A Dunedin man has admitted using a New Zealand passport in the name of another man to travel to and from the United States dozens of times in the past decade.
Donald Bruce Chilcott, 71, yesterday pleaded guilty in the Dunedin District Court to 11 charges of using a false travel document and two of false representation to obtain a passport.
The charges related to Chilcott's use of another Dunedin man's identification to apply for a passport in his own name, using it to take multiple trips to the United States and Sydney and one to Tahiti, and renewing it last year.
Chilcott's crimes were discovered in June, when fingerprinting by US border officials in Los Angeles revealed he was not Donald Edward McRobie, as it said on his passport.
Chilcott was deported to Auckland.
The police summary of facts presented in court said it was not known how much Chilcott used the passport or why he had it.
But he told the Otago Daily Times he had been flying to and from the US since 1975.

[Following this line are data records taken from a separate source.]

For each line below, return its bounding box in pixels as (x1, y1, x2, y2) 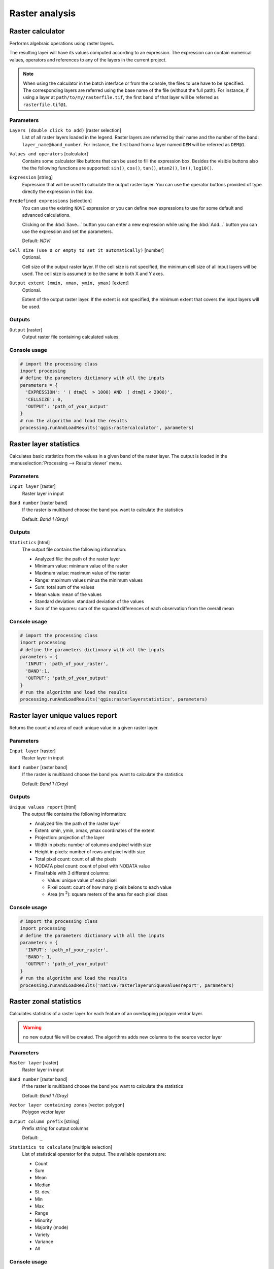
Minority (35, 1217, 53, 1223)
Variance (35, 1239, 53, 1245)
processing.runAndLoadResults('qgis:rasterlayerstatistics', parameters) (20, 696, 208, 703)
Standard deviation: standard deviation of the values (35, 598, 144, 604)
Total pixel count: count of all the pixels (35, 856, 117, 862)
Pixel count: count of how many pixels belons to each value (47, 884, 172, 890)
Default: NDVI (22, 238, 51, 244)
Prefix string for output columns (22, 1125, 89, 1131)
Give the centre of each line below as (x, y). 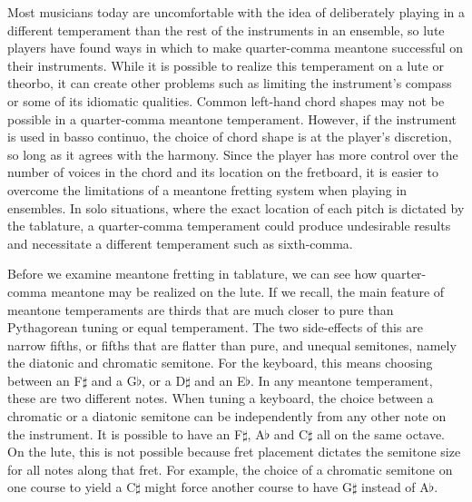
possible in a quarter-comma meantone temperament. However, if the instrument (232, 118)
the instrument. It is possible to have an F (125, 433)
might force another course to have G (248, 487)
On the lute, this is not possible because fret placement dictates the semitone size (234, 452)
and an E (220, 380)
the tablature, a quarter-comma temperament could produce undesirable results (229, 226)
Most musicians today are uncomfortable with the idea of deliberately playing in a (236, 12)
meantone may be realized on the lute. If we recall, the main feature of (248, 291)

The trips were to find vehicles for his Auckland-based car import business, and gradually grew into longer stays abroad, until he was frequently overstaying in the United States - once for up to two years.
Officials had warned him about overstaying, but had not stopped him until after a work visit to Canada in the late 1990s, when he was stopped at the US border, identified as an overstayer, fingerprinted and denied entry.

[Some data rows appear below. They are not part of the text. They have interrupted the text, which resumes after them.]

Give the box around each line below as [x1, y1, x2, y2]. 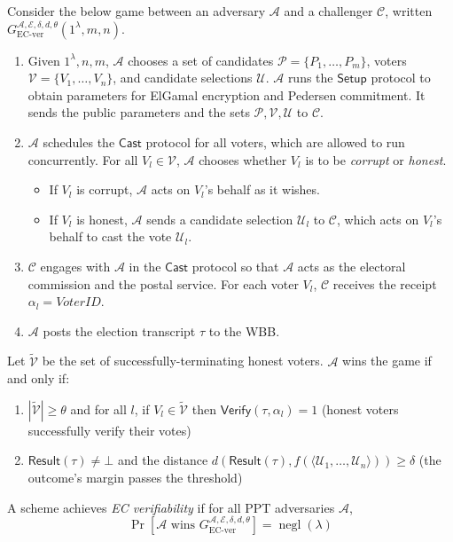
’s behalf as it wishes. [204, 180, 320, 199]
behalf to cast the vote [49, 227, 172, 246]
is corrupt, [76, 180, 133, 199]
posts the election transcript [43, 321, 196, 340]
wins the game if [342, 351, 432, 370]
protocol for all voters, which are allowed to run [145, 132, 405, 151]
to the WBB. [208, 321, 280, 340]
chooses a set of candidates [128, 51, 274, 69]
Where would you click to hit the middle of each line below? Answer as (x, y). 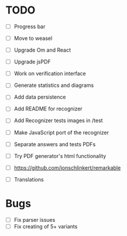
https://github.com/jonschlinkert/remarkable (67, 167)
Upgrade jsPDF (32, 62)
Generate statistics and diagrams (54, 85)
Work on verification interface (50, 73)
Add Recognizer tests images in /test (58, 120)
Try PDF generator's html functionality (60, 156)
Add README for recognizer (48, 109)
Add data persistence (40, 97)

He returned to New Zealand from Vancouver.
It was then that he took what he described as a "desperate" measure, so he could keep his business going.
"I knew I'd never get back in [to the United States], so I found someone who I paid $500 for a birth certificate, and that's how I got it [the passport].

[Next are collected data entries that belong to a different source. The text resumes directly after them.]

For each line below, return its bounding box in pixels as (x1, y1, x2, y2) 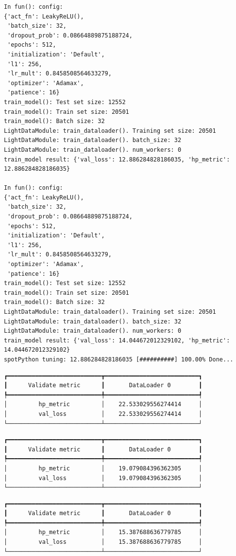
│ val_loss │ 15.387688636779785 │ (4, 538, 202, 546)
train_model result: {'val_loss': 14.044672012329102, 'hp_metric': (4, 337, 230, 344)
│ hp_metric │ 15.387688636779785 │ (4, 529, 202, 536)
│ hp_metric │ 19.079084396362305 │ (4, 465, 202, 472)
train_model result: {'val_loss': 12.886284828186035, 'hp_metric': (4, 156, 230, 163)
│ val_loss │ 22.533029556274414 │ (4, 410, 202, 417)
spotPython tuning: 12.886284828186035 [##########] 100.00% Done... (4, 356, 234, 363)
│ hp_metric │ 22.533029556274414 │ (4, 401, 202, 408)

"It was desperation. I could not think of another way ... I didn't get it to do anything crooked.
"Until I was caught, I never thought there was anything majorly wrong with what I was doing. It wasn't causing any harm."
When contacted, Mr McRobie, now 77, did not want to comment.
A relative said he was "terribly upset" when he discovered in June someone had been using his identity.
Chilcott said he accepted what he had done was serious.
"I never even realised how serious it was until I got off the plane at Auckland and the police said it was very, very serious. I never, ever thought about it."
Chilcott, now retired, was remanded on bail for sentencing on September 22.